Furthermore, when the auxiliary switch 9 detects the end of the tilt stroke of the load support member in the tilt back direction, it prevents the electromagnetic switching valve 7 from switching to the drain position. Since the electromagnetic switching valve 7 switches to the drain position and does not operate even when the relief pressure reaches the set value, there is no problem in cargo handling operations.

That is, when the load is less than the allowable load condition, the load supporting members 2 and 4 can be operated to the end of the tilting stroke by the tilt cylinder 5 and held at that position.

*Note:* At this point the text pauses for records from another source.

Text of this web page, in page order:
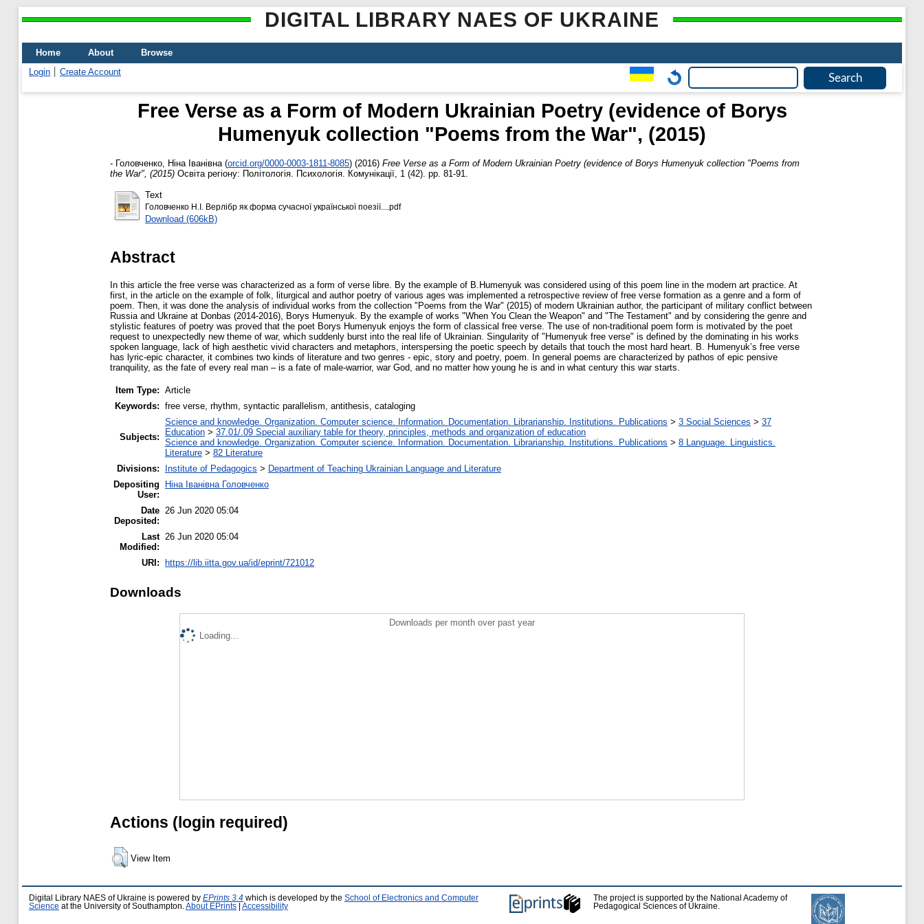
DIGITAL LIBRARY NAES OF UKRAINE
Home About
Browse
Login
Create Account
Free Verse as a Form of Modern Ukrainian Poetry (evidence of Borys
Humenyuk collection "Poems from the War", (2015)
- Головченко, Ніна Іванівна (orcid.org/0000-0003-1811-8085) (2016) Free Verse as a Form of Modern Ukrainian Poetry (evidence of Borys Humenyuk collection "Poems from
the War", (2015) Освіта регіону: Політологія. Психологія. Комунікації, 1 (42). pp. 81-91.
Text
Головченко Н.І. Верлібр як форма сучасної української поезії....pdf
Download (606kB)
Abstract
In this article the free verse was characterized as a form of verse libre. By the example of B.Humenyuk was considered using of this poem line in the modern art practice. At
first, in the article on the example of folk, liturgical and author poetry of various ages was implemented a retrospective review of free verse formation as a genre and a form of
poem. Then, it was done the analysis of individual works from the collection "Poems from the War" (2015) of modern Ukrainian author, the participant of military conflict between
Russia and Ukraine at Donbas (2014-2016), Borys Humenyuk. By the example of works "When You Clean the Weapon" and "The Testament" and by considering the genre and
stylistic features of poetry was proved that the poet Borys Humenyuk enjoys the form of classical free verse. The use of non-traditional poem form is motivated by the poet
request to unexpectedly new theme of war, which suddenly burst into the real life of Ukrainian. Singularity of "Humenyuk free verse" is defined by the dominating in his works
spoken language, lack of high aesthetic vivid characters and metaphors, interspersing the poetic speech by details that touch the most hard heart. B. Humenyuk’s free verse
has lyric-epic character, it combines two kinds of literature and two genres - epic, story and poetry, poem. In general poems are characterized by pathos of epic pensive
tranquility, as the fate of every real man – is a fate of male-warrior, war God, and no matter how young he is and in what century this war starts.
Item Type: Article
Keywords: free verse, rhythm, syntactic parallelism, antithesis, cataloging
Subjects:
Science and knowledge. Organization. Computer science. Information. Documentation. Librarianship. Institutions. Publications > 3 Social Sciences > 37
Education > 37.01/.09 Special auxiliary table for theory, principles, methods and organization of education
Science and knowledge. Organization. Computer science. Information. Documentation. Librarianship. Institutions. Publications > 8 Language. Linguistics.
Literature > 82 Literature
Divisions:
Institute of Pedagogics > Department of Teaching Ukrainian Language and Literature
Depositing
User:
Ніна Іванівна Головченко
Date
Deposited:
26 Jun 2020 05:04
Last
Modified:
26 Jun 2020 05:04
URI: https://lib.iitta.gov.ua/id/eprint/721012
Downloads
Downloads per month over past year
Loading...
Actions (login required)
View Item
Digital Library NAES of Ukraine is powered by EPrints 3.4 which is developed by the School of Electronics and Computer
Science at the University of Southampton. About EPrints Accessibility
The project is supported by the National Academy of
Pedagogical Sciences of Ukraine.
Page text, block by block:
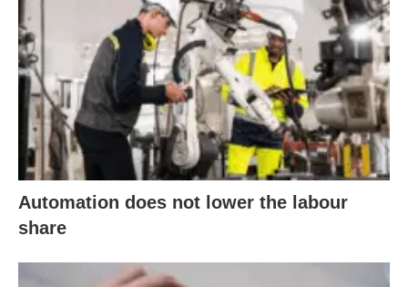
Automation does not lower the labour
share
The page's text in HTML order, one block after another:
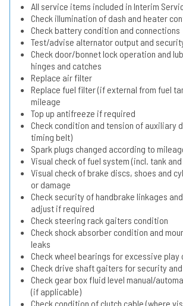
All service items included in Interim
Check illumination of dash and heater
Check battery condition and connections
Test/advise alternator output and
Check door/bonnet lock operation and
hinges and catches
Replace air filter
Replace fuel filter (if external from fuel
mileage
Top up antifreeze if required
Check condition and tension of auxiliary
timing belt)
Spark plugs changed according to
Visual check of fuel system (incl. tank
Visual check of brake discs, shoes and
or damage
Check security of handbrake linkages
adjust if required
Check steering rack gaiters condition
Check shock absorber condition and
leaks
Check wheel bearings for excessive play
Check drive shaft gaiters for security
Check gear box fluid level manual/
(if applicable)
Check condition of clutch cable (where

[Brief explanation of the drawing]

FIG. 1 is an explanatory diagram of a conventional example, FIGS. 2 and 3 are explanatory diagrams showing different embodiments of the present invention, and FIGS.
The figure is a table showing the relationship between allowable load conditions and allowable loads. 1 is a vehicle body, 2 and 4 are cargo support members, 5 is a tilt cylinder, 6 is a pump, 7 is an electromagnetic switching valve, 7a is a solenoid, 8 is a tilt operation valve, and 10 is a switch.

Claims (1)

[Claims] 1. A cargo support member is mounted on the vehicle body 1 so as to be tiltable and tiltable by a tilt cylinder 5, and between the tilt cylinder 5 and the pump 6, the discharge fluid of the pump 6 is placed in the tilt side chamber 5a of the tilt cylinder 5 and the tilt side chamber 5b of the tilt cylinder 5. In the cargo handling vehicle equipped with a tilt operation valve 8 that supplies the tilt cylinder 5
switch ₁₀ connected to the tilt holding circuit of
The switch 10 is provided in the excitation circuit of the solenoid 7a of the electromagnetic switching valve 7 provided between the tilt operation valve 8 and the pump 6, and when an overload exceeding the allowable load condition acts, the electromagnetic switching valve 7 An auxiliary switch configured to switch from a communication position where fluid discharged from the pump 6 is supplied to the tilt operation valve 8 to a drain position where fluid discharged from the pump 6 is supplied to a drain, and further configured to detect the end of the tilting stroke of the load supporting member in the tilt back direction. 9, and is configured to prevent switching of the electromagnetic switching valve 7 to the drain position by a detection signal from the auxiliary switch 9.